Lesson 8: RECOGNITION OF ROAD BOUNDARIES, ROAD USERS AND OBSTACLES II: USING A LIDAR

In this lesson, we will explore how LiDAR technology, the Global Positioning System (GPS) sensing unit, and the MATLAB software package contribute to the recognition of road features and obstacles in the context of autonomous vehicles.

1. Recognition of Distance from Obstacles Using LiDAR

• LiDAR (Light Detection and Ranging) is a crucial technology for identifying obstacles surrounding the vehicle.
• LiDAR devices are often mounted on the vehicle’s roof and can rotate to provide a 360° view of the surroundings.
• LiDAR calculates the distance to obstacles by measuring the time it takes for laser beams to bounce off objects and return to the sensor.
• The ability to precisely measure distances is essential for ensuring the vehicle’s safety and avoiding collisions.

2. Using the Global Positioning System Sensing Unit

• The Global Positioning System (GPS) sensing unit is primarily employed to verify the accuracy of the vehicle’s current position information.
• While GPS sensors may not offer high precision for transverse positioning on the road, they are valuable for correcting the vehicle’s longitudinal position.
• GPS can be particularly useful when the LiDAR and camera sensors require fine adjustments to predict upcoming curves accurately.

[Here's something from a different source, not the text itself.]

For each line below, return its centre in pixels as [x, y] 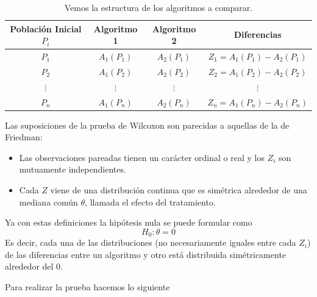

3. Utilizing the MATLAB Software Package for Determining Vehicle Surroundings

• MATLAB, a widely used software platform, provides the Automated Driving Toolbox starting from version R2017a, making it accessible for students and developers.
• This toolbox empowers users to design and implement autonomous vehicle control systems.
• Key features offered by the MATLAB package include:
  • Fusion of data from various sensors.
  • Visualization and representation of sensor data in a bird’s-eye view.
  • Simulation of systems like frontal collision warnings, lane departure prevention, automatic parallel parking, and adaptive cruise control.
  • Visual perception using monocular cameras.
  • Object identification (both stationary and mobile) based on camera input.
  • Signal processing from LiDAR for creating a three-dimensional map of the vehicle’s environment.
• MATLAB’s capabilities make it a powerful tool for developing and testing autonomous vehicle technologies.

Conclusion

• LiDAR, GPS sensing units, and MATLAB software play critical roles in enhancing the recognition of road boundaries, road users, and obstacles for autonomous vehicles.
• LiDAR provides precise distance measurements, ensuring the vehicle can navigate safely.
• GPS offers longitudinal position verification, improving overall accuracy.
• MATLAB’s Automated Driving Toolbox equips students and developers with a comprehensive platform for designing and simulating autonomous vehicle control systems.
• These technologies collectively contribute to the advancement of autonomous driving and its applications in various domains.